Output exactly the lines that run from the top of the entries to the line holding "corner. You will", including both of those lines.

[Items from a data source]
——

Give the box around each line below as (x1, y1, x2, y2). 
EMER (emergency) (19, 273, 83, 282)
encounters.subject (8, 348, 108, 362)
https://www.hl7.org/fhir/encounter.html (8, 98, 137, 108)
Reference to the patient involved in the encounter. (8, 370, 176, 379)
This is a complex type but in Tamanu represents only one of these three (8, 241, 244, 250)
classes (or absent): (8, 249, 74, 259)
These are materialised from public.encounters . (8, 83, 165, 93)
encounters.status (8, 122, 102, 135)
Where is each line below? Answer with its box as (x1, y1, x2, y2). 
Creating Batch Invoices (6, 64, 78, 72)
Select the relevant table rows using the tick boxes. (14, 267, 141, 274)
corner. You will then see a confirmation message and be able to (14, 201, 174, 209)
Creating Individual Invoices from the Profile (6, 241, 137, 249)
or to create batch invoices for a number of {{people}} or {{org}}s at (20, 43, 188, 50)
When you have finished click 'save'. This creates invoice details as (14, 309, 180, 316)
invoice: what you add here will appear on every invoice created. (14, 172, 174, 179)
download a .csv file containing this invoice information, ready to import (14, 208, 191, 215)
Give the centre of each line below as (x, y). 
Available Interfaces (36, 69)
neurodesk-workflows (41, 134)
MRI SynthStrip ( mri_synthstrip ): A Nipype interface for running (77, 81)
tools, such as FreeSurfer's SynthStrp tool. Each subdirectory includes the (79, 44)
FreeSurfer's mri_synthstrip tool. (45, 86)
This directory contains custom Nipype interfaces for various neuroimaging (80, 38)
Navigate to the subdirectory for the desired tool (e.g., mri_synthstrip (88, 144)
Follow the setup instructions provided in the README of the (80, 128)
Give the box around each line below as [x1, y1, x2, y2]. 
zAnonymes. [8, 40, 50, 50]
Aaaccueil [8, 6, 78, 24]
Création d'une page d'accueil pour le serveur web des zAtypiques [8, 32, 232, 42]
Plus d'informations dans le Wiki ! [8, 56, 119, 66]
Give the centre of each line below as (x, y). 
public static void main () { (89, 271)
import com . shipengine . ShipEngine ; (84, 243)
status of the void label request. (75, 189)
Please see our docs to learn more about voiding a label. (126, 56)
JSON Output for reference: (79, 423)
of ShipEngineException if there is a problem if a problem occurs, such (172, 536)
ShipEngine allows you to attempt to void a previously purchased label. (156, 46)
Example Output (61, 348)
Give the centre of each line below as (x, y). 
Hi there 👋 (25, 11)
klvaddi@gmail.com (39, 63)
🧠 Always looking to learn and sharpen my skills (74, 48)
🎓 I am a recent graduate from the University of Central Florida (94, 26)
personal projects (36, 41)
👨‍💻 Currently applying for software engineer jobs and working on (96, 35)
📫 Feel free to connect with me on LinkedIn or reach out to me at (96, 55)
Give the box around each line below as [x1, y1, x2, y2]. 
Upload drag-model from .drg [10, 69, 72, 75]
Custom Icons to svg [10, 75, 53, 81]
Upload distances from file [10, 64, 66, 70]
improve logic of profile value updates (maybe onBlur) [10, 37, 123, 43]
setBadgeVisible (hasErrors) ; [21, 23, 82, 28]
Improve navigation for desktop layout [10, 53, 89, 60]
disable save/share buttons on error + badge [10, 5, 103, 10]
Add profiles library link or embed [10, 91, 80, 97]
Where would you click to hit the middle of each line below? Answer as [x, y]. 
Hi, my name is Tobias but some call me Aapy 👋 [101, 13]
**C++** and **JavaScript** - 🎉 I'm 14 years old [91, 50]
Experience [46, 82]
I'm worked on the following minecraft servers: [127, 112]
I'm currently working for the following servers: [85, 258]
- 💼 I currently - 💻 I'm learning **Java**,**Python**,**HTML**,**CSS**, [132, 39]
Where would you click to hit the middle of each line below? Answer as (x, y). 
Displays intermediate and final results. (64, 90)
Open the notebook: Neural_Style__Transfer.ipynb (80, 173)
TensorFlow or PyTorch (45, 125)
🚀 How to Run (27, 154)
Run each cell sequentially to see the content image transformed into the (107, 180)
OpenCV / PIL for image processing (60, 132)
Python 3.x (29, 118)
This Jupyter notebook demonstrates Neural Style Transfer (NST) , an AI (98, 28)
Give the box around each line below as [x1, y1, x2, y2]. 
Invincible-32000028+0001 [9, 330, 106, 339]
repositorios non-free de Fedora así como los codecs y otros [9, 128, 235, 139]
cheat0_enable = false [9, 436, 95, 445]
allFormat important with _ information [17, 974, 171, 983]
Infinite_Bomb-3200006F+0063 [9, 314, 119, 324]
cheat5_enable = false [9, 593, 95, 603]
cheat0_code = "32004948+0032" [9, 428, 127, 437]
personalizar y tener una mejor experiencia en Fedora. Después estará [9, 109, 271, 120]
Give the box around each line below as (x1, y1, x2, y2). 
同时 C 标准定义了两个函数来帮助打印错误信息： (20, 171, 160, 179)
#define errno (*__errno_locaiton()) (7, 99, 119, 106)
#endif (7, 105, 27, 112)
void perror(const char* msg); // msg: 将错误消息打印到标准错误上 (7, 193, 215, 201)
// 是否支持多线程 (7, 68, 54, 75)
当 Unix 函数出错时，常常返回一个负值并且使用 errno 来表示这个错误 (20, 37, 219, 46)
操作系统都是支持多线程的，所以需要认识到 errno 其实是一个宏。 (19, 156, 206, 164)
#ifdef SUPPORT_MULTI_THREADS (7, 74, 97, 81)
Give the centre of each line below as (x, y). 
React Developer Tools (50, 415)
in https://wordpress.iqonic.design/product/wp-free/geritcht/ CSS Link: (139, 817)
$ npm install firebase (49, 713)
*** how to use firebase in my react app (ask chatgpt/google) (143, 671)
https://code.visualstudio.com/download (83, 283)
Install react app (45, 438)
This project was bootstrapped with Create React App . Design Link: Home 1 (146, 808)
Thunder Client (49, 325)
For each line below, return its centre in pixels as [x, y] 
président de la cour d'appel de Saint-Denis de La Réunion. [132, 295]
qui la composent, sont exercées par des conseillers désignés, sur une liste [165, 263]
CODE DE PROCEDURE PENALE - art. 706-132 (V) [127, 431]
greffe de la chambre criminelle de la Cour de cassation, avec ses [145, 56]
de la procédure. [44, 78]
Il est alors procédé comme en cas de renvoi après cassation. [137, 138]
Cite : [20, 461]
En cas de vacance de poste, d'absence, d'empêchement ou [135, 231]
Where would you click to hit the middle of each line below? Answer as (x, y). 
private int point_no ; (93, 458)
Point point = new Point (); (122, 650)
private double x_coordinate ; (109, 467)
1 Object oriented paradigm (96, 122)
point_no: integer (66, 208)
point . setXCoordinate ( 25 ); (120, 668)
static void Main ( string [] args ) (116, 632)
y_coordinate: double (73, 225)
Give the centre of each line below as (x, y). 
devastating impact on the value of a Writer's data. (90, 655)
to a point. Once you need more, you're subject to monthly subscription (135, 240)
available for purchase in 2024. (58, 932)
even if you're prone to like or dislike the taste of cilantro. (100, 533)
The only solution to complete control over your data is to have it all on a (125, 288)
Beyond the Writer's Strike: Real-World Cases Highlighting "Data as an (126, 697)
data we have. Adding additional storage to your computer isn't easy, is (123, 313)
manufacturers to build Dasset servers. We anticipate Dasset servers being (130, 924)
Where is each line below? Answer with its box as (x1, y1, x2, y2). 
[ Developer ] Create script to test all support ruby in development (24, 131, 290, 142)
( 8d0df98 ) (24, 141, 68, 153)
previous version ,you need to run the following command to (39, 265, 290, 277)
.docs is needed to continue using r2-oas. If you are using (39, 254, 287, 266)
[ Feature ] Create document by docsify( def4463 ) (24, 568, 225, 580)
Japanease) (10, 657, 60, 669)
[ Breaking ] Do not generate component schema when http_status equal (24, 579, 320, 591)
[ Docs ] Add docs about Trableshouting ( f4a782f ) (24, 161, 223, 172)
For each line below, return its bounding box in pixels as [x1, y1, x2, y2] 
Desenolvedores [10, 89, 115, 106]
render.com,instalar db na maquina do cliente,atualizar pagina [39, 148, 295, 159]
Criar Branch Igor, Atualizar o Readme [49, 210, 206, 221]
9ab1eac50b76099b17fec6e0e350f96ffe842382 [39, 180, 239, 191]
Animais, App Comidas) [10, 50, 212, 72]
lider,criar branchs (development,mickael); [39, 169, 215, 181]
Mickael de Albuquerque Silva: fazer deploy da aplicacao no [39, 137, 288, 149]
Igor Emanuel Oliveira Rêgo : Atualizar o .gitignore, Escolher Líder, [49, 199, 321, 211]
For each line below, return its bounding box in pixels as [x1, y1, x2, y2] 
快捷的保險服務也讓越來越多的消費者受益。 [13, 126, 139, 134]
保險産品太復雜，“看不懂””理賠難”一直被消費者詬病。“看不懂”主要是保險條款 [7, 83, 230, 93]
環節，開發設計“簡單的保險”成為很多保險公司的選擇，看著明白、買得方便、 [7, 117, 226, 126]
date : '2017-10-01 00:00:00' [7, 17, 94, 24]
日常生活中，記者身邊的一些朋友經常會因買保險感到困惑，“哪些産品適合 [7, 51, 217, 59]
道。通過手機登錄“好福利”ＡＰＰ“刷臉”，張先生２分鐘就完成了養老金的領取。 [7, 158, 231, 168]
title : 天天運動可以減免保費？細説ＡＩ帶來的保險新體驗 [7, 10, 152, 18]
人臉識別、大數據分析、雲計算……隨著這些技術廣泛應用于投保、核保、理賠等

——

- [EXERCISE RESULT]
Give the box around each line below as (x1, y1, x2, y2). 
EMER (emergency) (19, 273, 83, 282)
encounters.subject (8, 348, 108, 362)
https://www.hl7.org/fhir/encounter.html (8, 98, 137, 108)
Reference to the patient involved in the encounter. (8, 370, 176, 379)
This is a complex type but in Tamanu represents only one of these three (8, 241, 244, 250)
classes (or absent): (8, 249, 74, 259)
These are materialised from public.encounters . (8, 83, 165, 93)
encounters.status (8, 122, 102, 135)
Where is each line below? Answer with its box as (x1, y1, x2, y2). 
Creating Batch Invoices (6, 64, 78, 72)
Select the relevant table rows using the tick boxes. (14, 267, 141, 274)
corner. You will then see a confirmation message and be able to (14, 201, 174, 209)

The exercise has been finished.